### Task requirements
I need the records below restated word for word, without their pictures.
*** Given records ***
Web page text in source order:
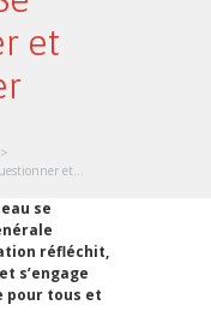
et
et...
se
réfléchit,
s’engage
pour tous et
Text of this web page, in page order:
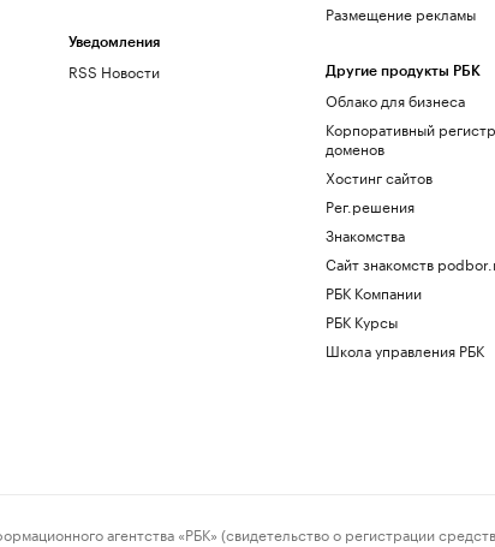
Уведомления
RSS Новости
Размещение рекламы
Другие продукты РБК
Облако для бизнеса
Корпоративный
доменов
Хостинг сайтов
Рег.решения
Знакомства
Сайт знакомств
РБК Компании
РБК Курсы
Школа управления РБК
агентства «РБК» (свидетельство о регистрации
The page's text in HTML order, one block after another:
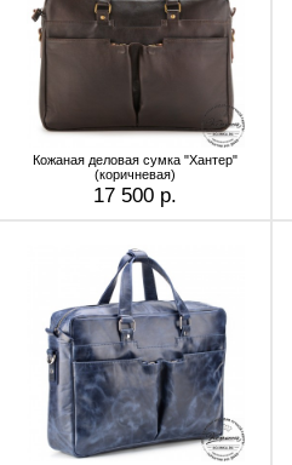
Кожаная деловая сумка "Хантер"
(коричневая)
17 500 р.
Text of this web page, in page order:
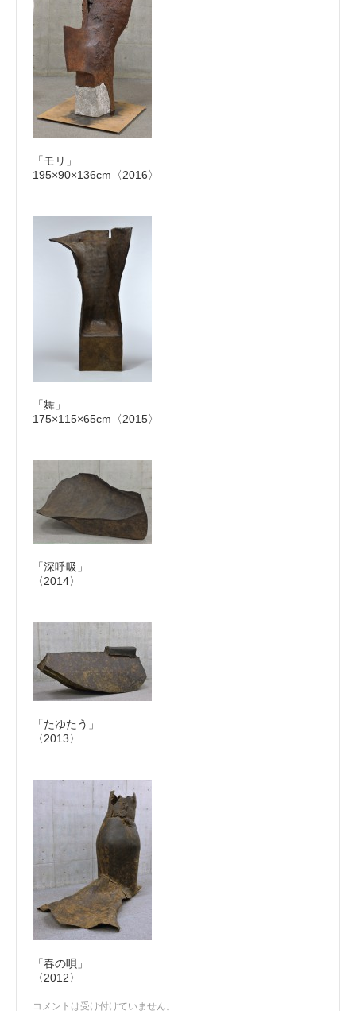
「モリ」
195×90×136cm〈2016〉
「舞」
175×115×65cm〈2015〉
「深呼吸」
〈2014〉
「たゆたう」
〈2013〉
「春の唄」
〈2012〉
コメントは受け付けていません。
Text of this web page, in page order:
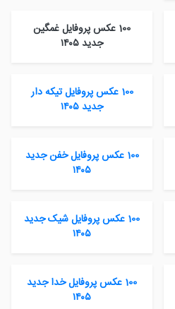
100 عکس پروفایل غمگین
جدید ۱۴۰۵
100 عکس پروفایل تیکه دار
جدید ۱۴۰۵
100 عکس پروفایل خفن جدید
۱۴۰۵
100 عکس پروفایل شیک جدید
۱۴۰۵
100 عکس پروفایل خدا جدید
۱۴۰۵
*** End of Given records ***
### Exercise response
Web page text in source order:
et
et...
se
réfléchit,
s’engage
pour tous et
Text of this web page, in page order:
Уведомления
RSS Новости
Размещение рекламы
Другие продукты РБК
Облако для бизнеса
Корпоративный
доменов
Хостинг сайтов
Рег.решения
Знакомства
Сайт знакомств
РБК Компании
РБК Курсы
Школа управления РБК
агентства «РБК» (свидетельство о регистрации
The page's text in HTML order, one block after another:
Кожаная деловая сумка "Хантер"
(коричневая)
17 500 р.
Text of this web page, in page order:
「モリ」
195×90×136cm〈2016〉
「舞」
175×115×65cm〈2015〉
「深呼吸」
〈2014〉
「たゆたう」
〈2013〉
「春の唄」
〈2012〉
コメントは受け付けていません。
Text of this web page, in page order:
100 عکس پروفایل غمگین
جدید ۱۴۰۵
100 عکس پروفایل تیکه دار
جدید ۱۴۰۵
100 عکس پروفایل خفن جدید
۱۴۰۵
100 عکس پروفایل شیک جدید
۱۴۰۵
100 عکس پروفایل خدا جدید
۱۴۰۵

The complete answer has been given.